[Data extracted from a collection]
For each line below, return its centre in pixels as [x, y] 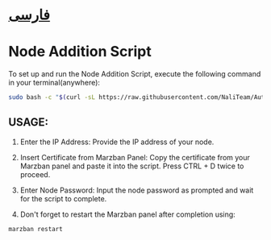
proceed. [35, 174]
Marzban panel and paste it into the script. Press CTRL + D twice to [132, 166]
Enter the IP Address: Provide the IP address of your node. [117, 142]
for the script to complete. [63, 198]
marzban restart [35, 229]
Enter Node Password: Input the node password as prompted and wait [137, 190]
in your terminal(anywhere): [54, 83]
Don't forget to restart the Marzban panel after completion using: [127, 214]
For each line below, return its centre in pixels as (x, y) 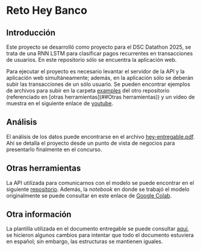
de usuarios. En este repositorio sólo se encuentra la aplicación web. (91, 60)
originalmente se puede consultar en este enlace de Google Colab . (89, 195)
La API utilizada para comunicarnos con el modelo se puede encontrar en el (100, 183)
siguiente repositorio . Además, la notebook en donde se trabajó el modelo (98, 189)
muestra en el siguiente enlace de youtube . (60, 103)
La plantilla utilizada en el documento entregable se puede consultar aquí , (98, 229)
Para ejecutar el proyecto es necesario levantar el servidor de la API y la (95, 71)
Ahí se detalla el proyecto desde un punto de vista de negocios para (91, 143)
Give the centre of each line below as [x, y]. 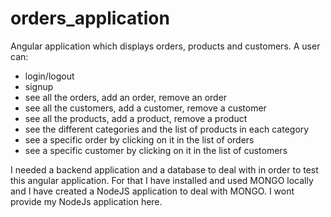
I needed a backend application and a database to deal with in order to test [164, 169]
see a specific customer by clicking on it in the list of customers [156, 150]
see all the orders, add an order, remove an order [126, 97]
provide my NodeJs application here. [86, 201]
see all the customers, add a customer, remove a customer [145, 108]
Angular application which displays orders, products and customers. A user [165, 46]
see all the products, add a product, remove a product [136, 118]
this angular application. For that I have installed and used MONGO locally [162, 180]
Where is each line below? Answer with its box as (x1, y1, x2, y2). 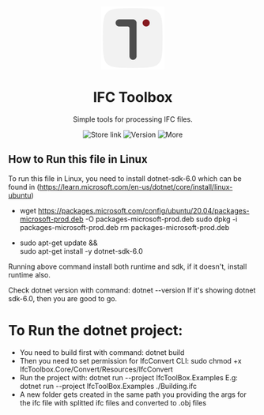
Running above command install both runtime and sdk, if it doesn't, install (8, 262, 247, 271)
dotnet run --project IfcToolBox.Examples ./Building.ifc (19, 381, 198, 390)
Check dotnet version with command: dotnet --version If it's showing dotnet (8, 285, 256, 295)
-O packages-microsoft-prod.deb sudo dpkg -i (85, 214, 238, 224)
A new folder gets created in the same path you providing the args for (19, 390, 247, 399)
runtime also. (8, 270, 51, 279)
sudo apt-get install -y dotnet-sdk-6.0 (19, 246, 144, 255)
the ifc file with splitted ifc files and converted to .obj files (19, 398, 207, 407)
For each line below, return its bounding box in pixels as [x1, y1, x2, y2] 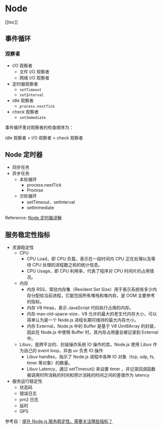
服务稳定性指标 [5, 231, 50, 239]
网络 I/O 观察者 [19, 74, 50, 81]
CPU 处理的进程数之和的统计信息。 [32, 262, 102, 268]
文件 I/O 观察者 [19, 69, 50, 74]
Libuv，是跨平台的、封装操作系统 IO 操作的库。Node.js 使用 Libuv [19, 341, 152, 348]
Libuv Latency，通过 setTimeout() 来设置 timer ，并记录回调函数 [26, 366, 156, 372]
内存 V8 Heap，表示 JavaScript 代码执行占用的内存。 [26, 305, 134, 311]
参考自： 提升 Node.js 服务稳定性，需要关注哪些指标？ [5, 418, 113, 424]
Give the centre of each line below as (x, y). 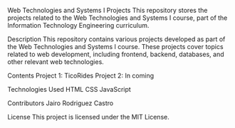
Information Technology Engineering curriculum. (78, 25)
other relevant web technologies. (56, 62)
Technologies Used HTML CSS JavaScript (69, 89)
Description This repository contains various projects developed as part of (116, 39)
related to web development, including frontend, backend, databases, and (116, 54)
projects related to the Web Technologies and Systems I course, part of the (117, 18)
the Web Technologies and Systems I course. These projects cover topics (115, 47)
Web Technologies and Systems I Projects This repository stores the (108, 10)
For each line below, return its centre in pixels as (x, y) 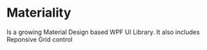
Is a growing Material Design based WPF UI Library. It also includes (103, 32)
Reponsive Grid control (40, 39)
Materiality (39, 13)
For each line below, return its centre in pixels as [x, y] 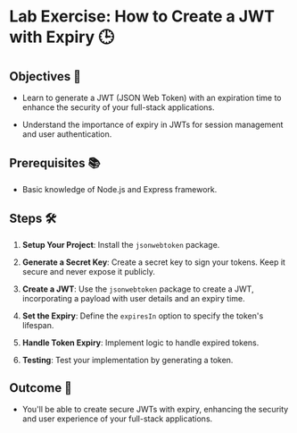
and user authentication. [67, 134]
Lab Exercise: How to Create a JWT [142, 17]
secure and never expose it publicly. [89, 271]
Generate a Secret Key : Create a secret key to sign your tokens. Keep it [153, 262]
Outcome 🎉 [41, 388]
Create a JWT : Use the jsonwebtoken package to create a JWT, [138, 289]
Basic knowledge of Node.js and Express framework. [120, 189]
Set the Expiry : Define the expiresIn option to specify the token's [143, 316]
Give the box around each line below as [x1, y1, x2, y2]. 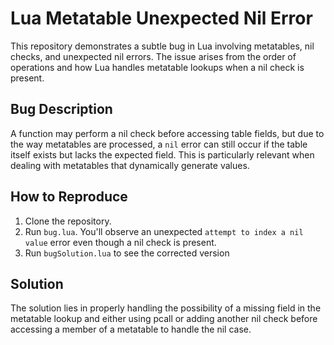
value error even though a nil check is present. [24, 236, 217, 248]
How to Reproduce [10, 188, 128, 206]
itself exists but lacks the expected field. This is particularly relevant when [10, 148, 315, 161]
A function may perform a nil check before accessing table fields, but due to [10, 127, 325, 139]
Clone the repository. [24, 215, 112, 227]
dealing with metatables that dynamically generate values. [10, 159, 250, 171]
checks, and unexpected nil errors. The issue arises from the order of [10, 50, 297, 62]
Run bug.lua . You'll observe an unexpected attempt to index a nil [24, 225, 304, 237]
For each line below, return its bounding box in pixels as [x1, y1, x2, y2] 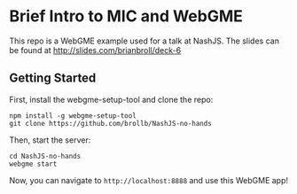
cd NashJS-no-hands [9, 151, 82, 160]
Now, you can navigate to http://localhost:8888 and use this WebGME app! [9, 175, 289, 185]
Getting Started [9, 71, 97, 86]
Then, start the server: [9, 135, 91, 145]
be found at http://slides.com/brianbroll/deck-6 [9, 44, 182, 55]
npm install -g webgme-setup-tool [9, 111, 137, 120]
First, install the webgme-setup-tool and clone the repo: [9, 94, 214, 105]
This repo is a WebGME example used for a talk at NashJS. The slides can [9, 35, 279, 46]
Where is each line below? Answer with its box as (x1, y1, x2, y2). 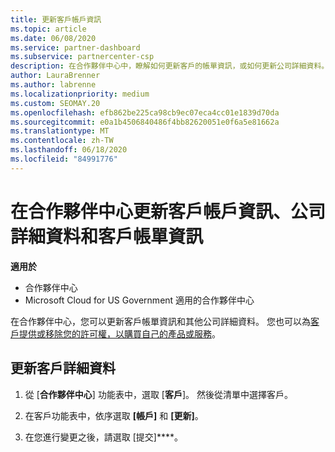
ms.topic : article (10, 24, 87, 34)
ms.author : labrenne (10, 80, 97, 90)
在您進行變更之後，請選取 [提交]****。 (24, 431, 184, 443)
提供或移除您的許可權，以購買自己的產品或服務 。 (18, 327, 221, 340)
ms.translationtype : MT (10, 126, 110, 136)
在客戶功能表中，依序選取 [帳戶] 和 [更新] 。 (24, 409, 204, 421)
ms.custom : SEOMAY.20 (10, 98, 101, 108)
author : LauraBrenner (10, 71, 101, 81)
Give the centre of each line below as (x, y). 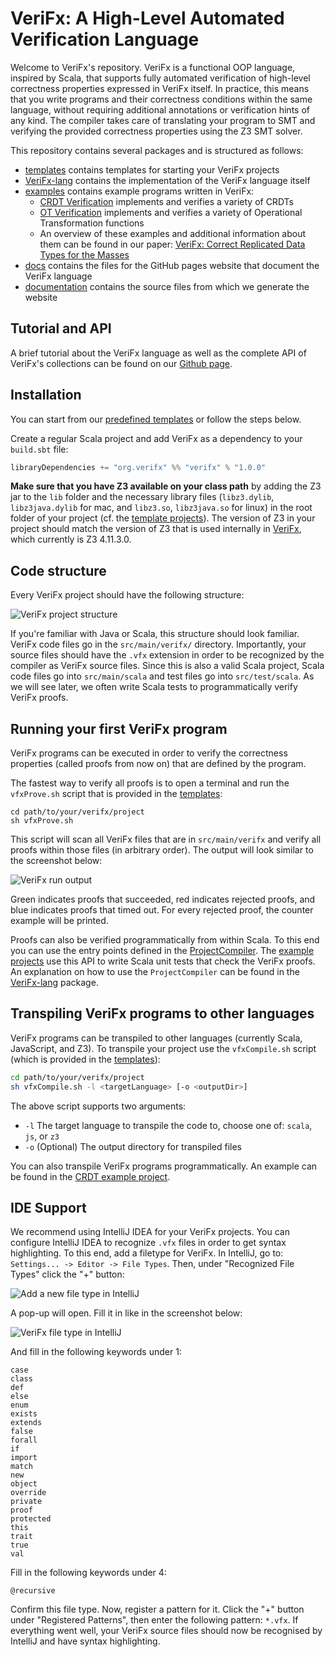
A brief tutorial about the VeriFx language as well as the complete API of (158, 353)
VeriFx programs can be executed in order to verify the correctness (149, 753)
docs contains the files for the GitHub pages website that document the (172, 265)
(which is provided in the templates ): (85, 1059)
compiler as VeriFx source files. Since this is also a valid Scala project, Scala (167, 666)
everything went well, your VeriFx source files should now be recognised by (166, 1631)
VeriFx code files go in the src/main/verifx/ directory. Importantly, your (158, 644)
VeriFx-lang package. (54, 983)
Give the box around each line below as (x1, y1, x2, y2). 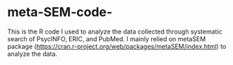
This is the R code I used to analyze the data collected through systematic (7, 27, 222, 36)
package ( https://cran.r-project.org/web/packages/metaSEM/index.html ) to (7, 42, 227, 50)
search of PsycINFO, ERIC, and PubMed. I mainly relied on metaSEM (7, 34, 206, 43)
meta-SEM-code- (7, 4, 113, 20)
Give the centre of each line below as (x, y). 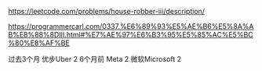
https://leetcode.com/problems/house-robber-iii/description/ (107, 11)
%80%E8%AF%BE (39, 43)
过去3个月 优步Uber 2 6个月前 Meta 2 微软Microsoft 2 (95, 59)
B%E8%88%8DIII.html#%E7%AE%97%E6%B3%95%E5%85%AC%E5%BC (131, 35)
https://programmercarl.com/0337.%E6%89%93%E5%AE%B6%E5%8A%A (131, 26)
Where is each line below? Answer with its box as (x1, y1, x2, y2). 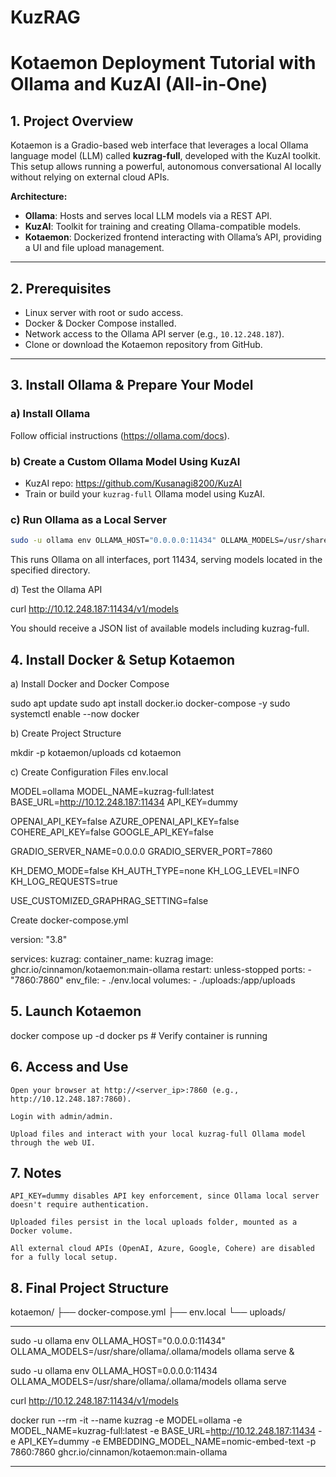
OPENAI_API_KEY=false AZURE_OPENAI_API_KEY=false (10, 815, 240, 827)
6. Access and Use (10, 1059, 129, 1076)
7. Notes (10, 1164, 62, 1181)
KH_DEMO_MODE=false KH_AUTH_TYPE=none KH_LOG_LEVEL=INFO (10, 864, 300, 876)
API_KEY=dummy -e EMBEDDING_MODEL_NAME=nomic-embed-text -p (18, 1436, 317, 1448)
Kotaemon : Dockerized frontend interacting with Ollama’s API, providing (24, 231, 322, 243)
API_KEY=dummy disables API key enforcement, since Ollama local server (10, 1191, 320, 1201)
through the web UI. (10, 1137, 97, 1148)
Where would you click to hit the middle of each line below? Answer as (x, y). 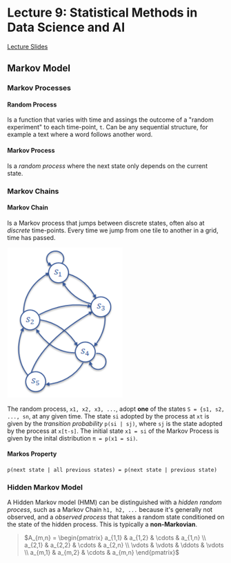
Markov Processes (39, 88)
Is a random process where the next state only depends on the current (108, 166)
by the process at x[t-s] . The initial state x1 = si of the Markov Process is (113, 431)
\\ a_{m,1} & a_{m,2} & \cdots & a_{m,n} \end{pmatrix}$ (102, 553)
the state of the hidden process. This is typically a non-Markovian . (102, 524)
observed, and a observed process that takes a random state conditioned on (116, 517)
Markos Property (32, 454)
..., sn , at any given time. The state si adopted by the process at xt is (108, 416)

Required action:
Out of the records above, please copy exactly the lines from the line with "this angular application." up to and including the line with "Libuv，是跨平台的、封装操作系统 IO 操作的库。Node.js", minus the pictures.

Answer:
this angular application. For that I have installed and used MONGO locally [162, 180]
Where is each line below? Answer with its box as (x1, y1, x2, y2). 
Running above command install both runtime and sdk, if it doesn't, install (8, 262, 247, 271)
dotnet run --project IfcToolBox.Examples ./Building.ifc (19, 381, 198, 390)
Check dotnet version with command: dotnet --version If it's showing dotnet (8, 285, 256, 295)
-O packages-microsoft-prod.deb sudo dpkg -i (85, 214, 238, 224)
A new folder gets created in the same path you providing the args for (19, 390, 247, 399)
runtime also. (8, 270, 51, 279)
sudo apt-get install -y dotnet-sdk-6.0 (19, 246, 144, 255)
the ifc file with splitted ifc files and converted to .obj files (19, 398, 207, 407)
For each line below, return its bounding box in pixels as [x1, y1, x2, y2] 
服务稳定性指标 [5, 231, 50, 239]
网络 I/O 观察者 [19, 74, 50, 81]
CPU 处理的进程数之和的统计信息。 [32, 262, 102, 268]
文件 I/O 观察者 [19, 69, 50, 74]
Libuv，是跨平台的、封装操作系统 IO 操作的库。Node.js 使用 Libuv [19, 341, 152, 348]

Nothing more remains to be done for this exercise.